Have you ever had your template guide bushing vibrate loose while in the middle of a cut? With this new spring washer you won't have to worry about loosening bushings ever again. 
The 1- 3/16" O.D. spring washer provides the perfect amount of resistance against the locking nut to keep your template guide bushing firmly locked in place.

=========


----------



## BrianS (Nov 7, 2004)

Nice idea that washer. I'm thinking that I can get them a lot cheaper then $5.99 tho.

Brian


----------



## bobj3 (Jan 17, 2006)

Hi Brian

Right on 

http://www.mcmaster.com/
========



BrianS said:


> Nice idea that washer. I'm thinking that I can get them a lot cheaper then $5.99 tho.
> 
> Brian


----------



## rwyoung (Aug 3, 2008)

Pulled the trigger last night on the 17543 combo kit. Sorry Mike, decided to go with a PC89x type rather than a Bosch 1617... 

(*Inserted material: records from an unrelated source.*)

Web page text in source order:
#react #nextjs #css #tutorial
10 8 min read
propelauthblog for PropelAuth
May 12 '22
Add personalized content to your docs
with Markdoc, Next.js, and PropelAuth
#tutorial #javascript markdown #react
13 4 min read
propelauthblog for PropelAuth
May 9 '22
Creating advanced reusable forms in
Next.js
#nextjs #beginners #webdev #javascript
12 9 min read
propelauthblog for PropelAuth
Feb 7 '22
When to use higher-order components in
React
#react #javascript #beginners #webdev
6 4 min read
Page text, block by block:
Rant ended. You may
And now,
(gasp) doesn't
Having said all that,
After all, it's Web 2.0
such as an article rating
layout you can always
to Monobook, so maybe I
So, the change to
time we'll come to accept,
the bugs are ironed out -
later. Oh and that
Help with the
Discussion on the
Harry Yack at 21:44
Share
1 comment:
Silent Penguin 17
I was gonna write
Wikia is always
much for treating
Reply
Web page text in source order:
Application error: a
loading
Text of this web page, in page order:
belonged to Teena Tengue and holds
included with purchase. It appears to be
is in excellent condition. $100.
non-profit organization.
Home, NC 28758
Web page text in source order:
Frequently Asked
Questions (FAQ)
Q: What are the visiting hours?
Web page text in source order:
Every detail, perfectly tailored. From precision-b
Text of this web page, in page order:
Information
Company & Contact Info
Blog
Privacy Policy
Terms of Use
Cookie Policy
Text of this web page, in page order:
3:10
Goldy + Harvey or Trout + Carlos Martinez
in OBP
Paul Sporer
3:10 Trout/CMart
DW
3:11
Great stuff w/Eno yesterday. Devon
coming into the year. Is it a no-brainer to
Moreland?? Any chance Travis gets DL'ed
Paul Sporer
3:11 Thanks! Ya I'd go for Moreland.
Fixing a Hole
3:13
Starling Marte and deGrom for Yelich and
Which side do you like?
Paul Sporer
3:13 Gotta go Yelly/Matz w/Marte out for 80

The Black Friday (day after Thanksgiving sale day in the USA for those joining us from elsewhere in the world) had the kit at $99. Got one ordered on line for in-store pick-up. Picked it up about 2 hours ago and I've been happily sitting on the rug reading the manual and playing with all the pieces. Big believer in RTFM and doing an equipment "cuddle" prior to using anything.

Going to order the baseplate and brass collars from Harbor Freight per Bob's recommendation. Then I'll re-build my router table to accept that plate. I've gotten pretty service out of the cheep knockoff copy of the Makita I bought for $40 and I'll probably keep it as a backup.

Just one quick note about the 17543 kit I bought, it is exhibiting the same weak spring "bug" in the fixed base as has been described several places in the forums. I'll go find a better spring next week at the hardware store along with a suitable long-handled allen wrench and some longer screws for the base.

All in all, this looks like a good quality router and I've even found what I think are some Porter Cable part numbers stamped on a few of the accessories!


----------